Yetersiz dezenfeksiyonun, ciltte kızarıklık ve kaşıntı gibi belirtilere yol açabileceğini vurgulayan Dalar, “Klor seviyesinin yetersiz olduğu havuzlarda Pseudomonas bakterisi ve mantar enfeksiyonları ciltte kızarıklık, kaşıntı ve sivilce benzeri döküntülere neden olabilir. Kirli havuz suyuyla temas sonucunda konjonktivit ve dış kulak yolu iltihabı gibi göz ve kulak enfeksiyonları görülebilir. Nadiren de olsa havuzdan yayılan Legionella bakterisi, ciddi bir solunum yolu enfeksiyonu olan Lejyoner hastalığına yol açabilir. Ayrıca havuz suyu doğrudan etken olmasa bile uzun süre ıslak mayo ile kalmak, özellikle kadınlarda idrar yolu enfeksiyonu riskini artıran bir faktördür” açıklamasında bulundu.
HAYATİ ÖNEM TAŞIYOR
Havuz kullanımı öncesi ve sonrasında kişisel hijyenin büyük önem taşıdığını belirten Dr. Dalar, alınabilecek basit önlemlerin birçok enfeksiyonun önüne geçebileceğini söyledi: “Havuza girmeden önce mutlaka duş alınmalı; vücutta bulunan ter, kozmetik kalıntıları ve mikroorganizmaların suya karışması engellenmelidir. Açık yarası olanlar, ishal geçirenler ya da deri enfeksiyonu bulunan bireyler havuza girmemelidir, çünkü bu durum hem kendi sağlıklarını hem de diğer kullanıcıları riske atar. Küçük çocukların yüzme bezleri ile havuza alınması büyük önem taşır; bezle havuza girilmesi hijyen açısından ciddi sakıncalar doğurabilir. Ayrıca havuzdan çıktıktan sonra ıslak mayo ile uzun süre kalınmamalı, kuru kıyafetler giyilerek özellikle kadınlarda sık görülen mantar ve idrar yolu enfeksiyonlarının önüne geçilmelidir.”
ÇEVRE TEMİZLİĞİ DE ÖNEMLİ
Havuz hijyeninin yalnızca su kalitesiyle sınırlı olmadığını belirten Dr. Zeynep Güngördü Dalar, çevresel temizliğin de dikkatle izlenmesi gerektiğini belirtti: “Duş alanları, tuvaletler, havuz kenarları ve ıslak zeminler mikroorganizmaların kolayca üreyebileceği yerlerdir. Bu alanların düzenli olarak temizlenmesi ve dezenfekte edilmesi gerekir.”

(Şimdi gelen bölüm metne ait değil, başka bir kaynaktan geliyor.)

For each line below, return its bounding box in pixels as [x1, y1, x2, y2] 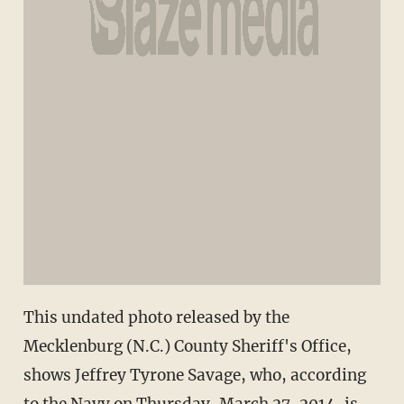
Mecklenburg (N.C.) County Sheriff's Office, [23, 336, 352, 357]
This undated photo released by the [23, 308, 289, 328]
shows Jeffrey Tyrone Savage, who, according [23, 365, 366, 386]

GÖZLE ANLAŞILABİLİR İPUÇLARI
Bir havuzun hijyenik olup olmadığının her zaman gözle anlaşılmasa da bazı işaretlerin yol gösterici olabileceğini vurgulayan Dr. Dalar, “Havuz suyu berrak olmalı ve dibi net şekilde görülebilmelidir; bulanık ya da yeşilimsi su, yetersiz klorlama işareti olabilir. Havuz çevresindeki alanlar temiz, düzenli ve kuru olmalı; kaygan ya da yosun tutmuş zeminler hijyen eksikliğine işaret eder. Havuzdan gelen aşırı ve rahatsız edici kimyasal kokusu da bazen yanlış klorlama uygulamalarının göstergesi olabilir. Havuza girenler için uyarı levhalarının bulunması ve bu kurallara uyulduğunun gözlemlenmesi önemlidir. Ayrıca, havuzun bakım durumunu ve güvenliğini gösteren su analiz raporlarının görünür bir alanda asılı olması, tesisin hijyen konusunda şeffaf ve düzenli çalıştığını gösterir” dedi.
Dr. Zeynep Güngördü Dalar, açıklamasını şu sözlerle tamamladı: “Havuzlar, doğru şekilde dezenfekte edildiğinde güvenli ortamlardır. Ancak en güvenli havuz bile kişisel hijyen kurallarına uyulmadığında sağlık riskine dönüşebilir.”